Setting $n = \frac12$, we get

\begin{align} \sqrt{a+x} = (a+x)^{1/2} &= a^{1/2} + \frac12 a^{-1/2}x + \frac{\frac12(-\frac12)}{2!}a^{-3/2}x^2 + \ldots \\ &= a^{1/2} + \frac{x}{2 a^{1/2}} - \frac{x^2}{8 a^{3/2}} + \ldots . \end{align}

If you also set $a = A^2$ and $x =\mu^2 \varepsilon^2$, you get

\begin{align} \sqrt{A^2+\mu^2 \varepsilon^2} &= A + \frac{\mu^2 \varepsilon^2}{2 A} - \frac{\mu^4 \varepsilon^4}{8 A^3} + \ldots \\ &= A \left(1 + \frac{\mu^2 \varepsilon^2}{2 A^2} - \frac{\mu^4 \varepsilon^4}{8 A^4} + \ldots \right).\\ \end{align}

If $\mu^2 \varepsilon^2$ is small compared to $A^2$, the first two terms of the series are a good approximation for the entire series, so we ignore $\frac{\mu^4 \varepsilon^4}{8 A^4}$ and all the terms after it.
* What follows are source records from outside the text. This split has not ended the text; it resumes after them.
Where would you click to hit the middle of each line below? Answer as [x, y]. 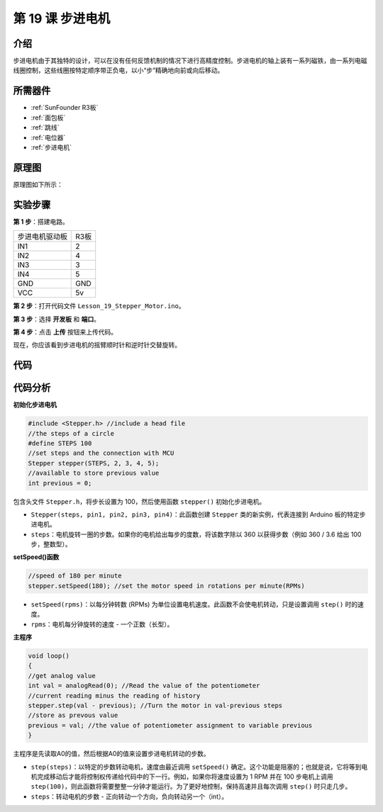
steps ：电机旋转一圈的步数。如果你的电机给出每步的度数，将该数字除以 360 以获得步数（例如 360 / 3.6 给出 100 [196, 534]
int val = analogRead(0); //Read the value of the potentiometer [144, 686]
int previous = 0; [60, 483]
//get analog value [62, 676]
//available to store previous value [94, 473]
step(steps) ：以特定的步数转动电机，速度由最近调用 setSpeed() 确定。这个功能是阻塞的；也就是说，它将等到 [196, 767]
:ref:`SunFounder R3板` [65, 108]
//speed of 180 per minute [75, 576]
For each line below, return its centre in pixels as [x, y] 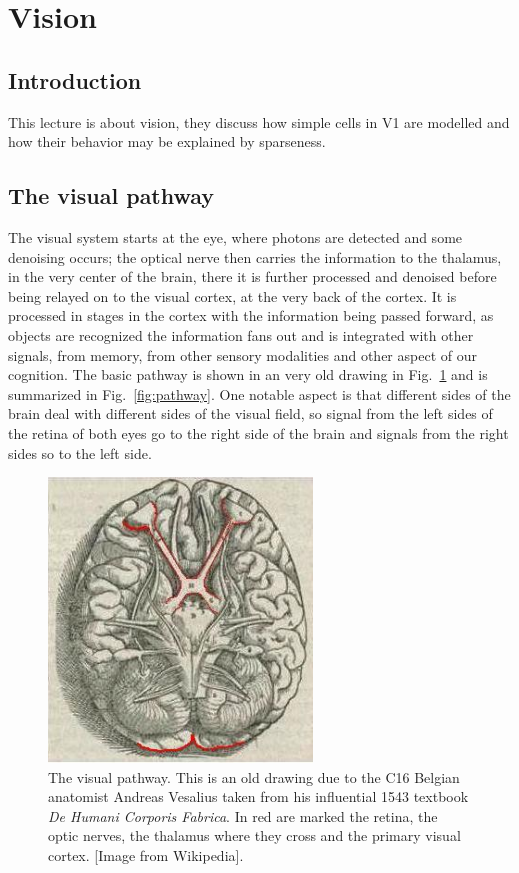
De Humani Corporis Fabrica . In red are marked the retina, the [243, 815]
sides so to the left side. [80, 452]
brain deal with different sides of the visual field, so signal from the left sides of [250, 413]
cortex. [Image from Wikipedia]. [146, 854]
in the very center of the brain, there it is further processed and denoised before [252, 276]
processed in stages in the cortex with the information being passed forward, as [251, 315]
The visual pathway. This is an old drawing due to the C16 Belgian [254, 776]
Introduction [75, 79]

This is a useful series to know about in physics, because it works just as well for $(a+x)^{-1/2}$ as for $(a+x)^{1/2}$; also, I seem to recall at some point (although I do not recall exactly for what; something in special relativity, I think), the third term became significant as well, which you would not likely guess if you did not know about the series.